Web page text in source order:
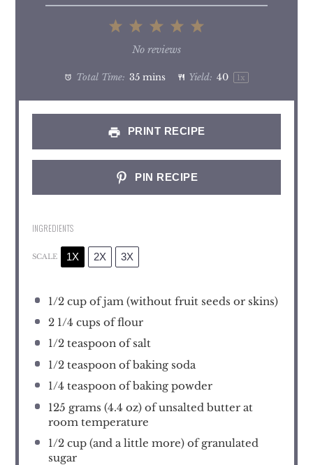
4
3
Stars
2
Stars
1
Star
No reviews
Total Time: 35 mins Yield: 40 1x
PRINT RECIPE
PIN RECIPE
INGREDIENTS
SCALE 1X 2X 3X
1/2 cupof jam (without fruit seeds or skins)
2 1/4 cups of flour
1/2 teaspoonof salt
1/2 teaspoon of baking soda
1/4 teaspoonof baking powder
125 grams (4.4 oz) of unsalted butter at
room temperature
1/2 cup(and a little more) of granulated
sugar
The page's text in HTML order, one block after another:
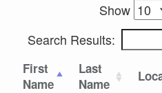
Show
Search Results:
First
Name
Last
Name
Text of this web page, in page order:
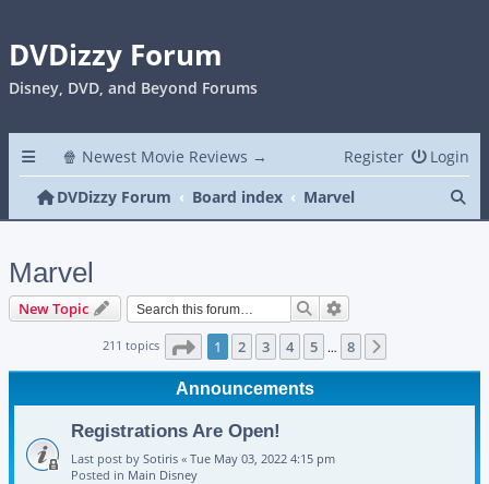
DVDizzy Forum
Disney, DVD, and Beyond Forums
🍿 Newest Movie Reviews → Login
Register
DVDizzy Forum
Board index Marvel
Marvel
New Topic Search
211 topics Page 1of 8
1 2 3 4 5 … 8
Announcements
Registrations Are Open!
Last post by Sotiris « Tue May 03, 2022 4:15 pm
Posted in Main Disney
┄┄┄┄┄┄┄┄┄┄
Work instruction. Return word for word the lines from the beginning of the entries through the line that contains "Disney, DVD, and Beyond Forums", both ends included, but no pictures.

Problem solution.
Web page text in source order:
4
3
Stars
2
Stars
1
Star
No reviews
Total Time: 35 mins Yield: 40 1x
PRINT RECIPE
PIN RECIPE
INGREDIENTS
SCALE 1X 2X 3X
1/2 cupof jam (without fruit seeds or skins)
2 1/4 cups of flour
1/2 teaspoonof salt
1/2 teaspoon of baking soda
1/4 teaspoonof baking powder
125 grams (4.4 oz) of unsalted butter at
room temperature
1/2 cup(and a little more) of granulated
sugar
The page's text in HTML order, one block after another:
Show
Search Results:
First
Name
Last
Name
Text of this web page, in page order:
DVDizzy Forum
Disney, DVD, and Beyond Forums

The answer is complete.